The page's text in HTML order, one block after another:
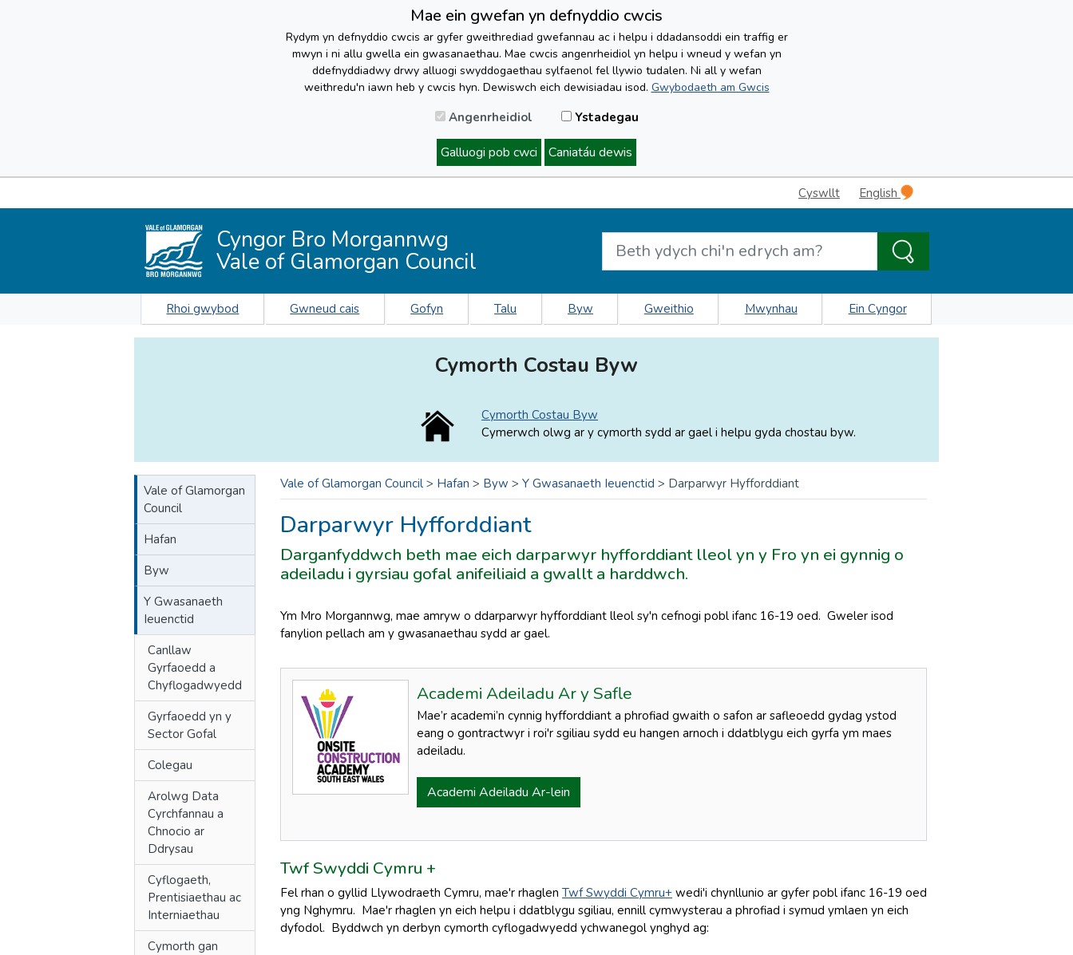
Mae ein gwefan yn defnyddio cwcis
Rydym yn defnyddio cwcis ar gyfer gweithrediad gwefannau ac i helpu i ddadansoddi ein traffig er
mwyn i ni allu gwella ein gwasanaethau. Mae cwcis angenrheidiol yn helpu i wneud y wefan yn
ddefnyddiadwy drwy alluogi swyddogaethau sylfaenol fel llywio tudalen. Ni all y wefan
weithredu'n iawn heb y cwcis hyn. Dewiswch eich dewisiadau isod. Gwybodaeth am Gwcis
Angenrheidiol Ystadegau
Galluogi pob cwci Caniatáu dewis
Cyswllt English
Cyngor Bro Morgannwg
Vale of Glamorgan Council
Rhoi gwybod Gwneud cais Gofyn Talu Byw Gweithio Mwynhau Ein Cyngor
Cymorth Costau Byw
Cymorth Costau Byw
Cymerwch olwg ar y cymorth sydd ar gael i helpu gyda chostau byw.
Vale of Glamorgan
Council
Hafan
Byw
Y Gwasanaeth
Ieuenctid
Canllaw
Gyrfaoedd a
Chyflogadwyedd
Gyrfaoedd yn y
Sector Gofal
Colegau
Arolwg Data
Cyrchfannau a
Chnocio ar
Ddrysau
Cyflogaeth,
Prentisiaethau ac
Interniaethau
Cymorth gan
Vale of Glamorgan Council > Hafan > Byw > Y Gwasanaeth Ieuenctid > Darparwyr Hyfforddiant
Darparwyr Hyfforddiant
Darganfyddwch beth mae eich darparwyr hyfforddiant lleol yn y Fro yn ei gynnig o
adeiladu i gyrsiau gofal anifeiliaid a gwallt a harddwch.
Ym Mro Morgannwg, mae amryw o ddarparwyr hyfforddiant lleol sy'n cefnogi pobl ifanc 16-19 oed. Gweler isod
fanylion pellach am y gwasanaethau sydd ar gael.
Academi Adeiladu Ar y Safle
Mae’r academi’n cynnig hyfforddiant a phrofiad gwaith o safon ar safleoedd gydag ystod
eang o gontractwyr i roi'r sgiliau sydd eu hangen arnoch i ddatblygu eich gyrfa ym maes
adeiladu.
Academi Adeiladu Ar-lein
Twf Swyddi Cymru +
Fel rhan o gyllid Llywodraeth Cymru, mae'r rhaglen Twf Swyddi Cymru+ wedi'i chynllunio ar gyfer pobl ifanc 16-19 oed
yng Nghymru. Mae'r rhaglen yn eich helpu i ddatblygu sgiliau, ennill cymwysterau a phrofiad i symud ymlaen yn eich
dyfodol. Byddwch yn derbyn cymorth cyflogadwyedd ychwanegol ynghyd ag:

____________

◆ **Work to complete**:
Set all of the records down once more, letter for letter, with the images removed.

◆ **Task result**:
The page's text in HTML order, one block after another:
Mae ein gwefan yn defnyddio cwcis
Rydym yn defnyddio cwcis ar gyfer gweithrediad gwefannau ac i helpu i ddadansoddi ein traffig er
mwyn i ni allu gwella ein gwasanaethau. Mae cwcis angenrheidiol yn helpu i wneud y wefan yn
ddefnyddiadwy drwy alluogi swyddogaethau sylfaenol fel llywio tudalen. Ni all y wefan
weithredu'n iawn heb y cwcis hyn. Dewiswch eich dewisiadau isod. Gwybodaeth am Gwcis
Angenrheidiol Ystadegau
Galluogi pob cwci Caniatáu dewis
Cyswllt English
Cyngor Bro Morgannwg
Vale of Glamorgan Council
Rhoi gwybod Gwneud cais Gofyn Talu Byw Gweithio Mwynhau Ein Cyngor
Cymorth Costau Byw
Cymorth Costau Byw
Cymerwch olwg ar y cymorth sydd ar gael i helpu gyda chostau byw.
Vale of Glamorgan
Council
Hafan
Byw
Y Gwasanaeth
Ieuenctid
Canllaw
Gyrfaoedd a
Chyflogadwyedd
Gyrfaoedd yn y
Sector Gofal
Colegau
Arolwg Data
Cyrchfannau a
Chnocio ar
Ddrysau
Cyflogaeth,
Prentisiaethau ac
Interniaethau
Cymorth gan
Vale of Glamorgan Council > Hafan > Byw > Y Gwasanaeth Ieuenctid > Darparwyr Hyfforddiant
Darparwyr Hyfforddiant
Darganfyddwch beth mae eich darparwyr hyfforddiant lleol yn y Fro yn ei gynnig o
adeiladu i gyrsiau gofal anifeiliaid a gwallt a harddwch.
Ym Mro Morgannwg, mae amryw o ddarparwyr hyfforddiant lleol sy'n cefnogi pobl ifanc 16-19 oed. Gweler isod
fanylion pellach am y gwasanaethau sydd ar gael.
Academi Adeiladu Ar y Safle
Mae’r academi’n cynnig hyfforddiant a phrofiad gwaith o safon ar safleoedd gydag ystod
eang o gontractwyr i roi'r sgiliau sydd eu hangen arnoch i ddatblygu eich gyrfa ym maes
adeiladu.
Academi Adeiladu Ar-lein
Twf Swyddi Cymru +
Fel rhan o gyllid Llywodraeth Cymru, mae'r rhaglen Twf Swyddi Cymru+ wedi'i chynllunio ar gyfer pobl ifanc 16-19 oed
yng Nghymru. Mae'r rhaglen yn eich helpu i ddatblygu sgiliau, ennill cymwysterau a phrofiad i symud ymlaen yn eich
dyfodol. Byddwch yn derbyn cymorth cyflogadwyedd ychwanegol ynghyd ag:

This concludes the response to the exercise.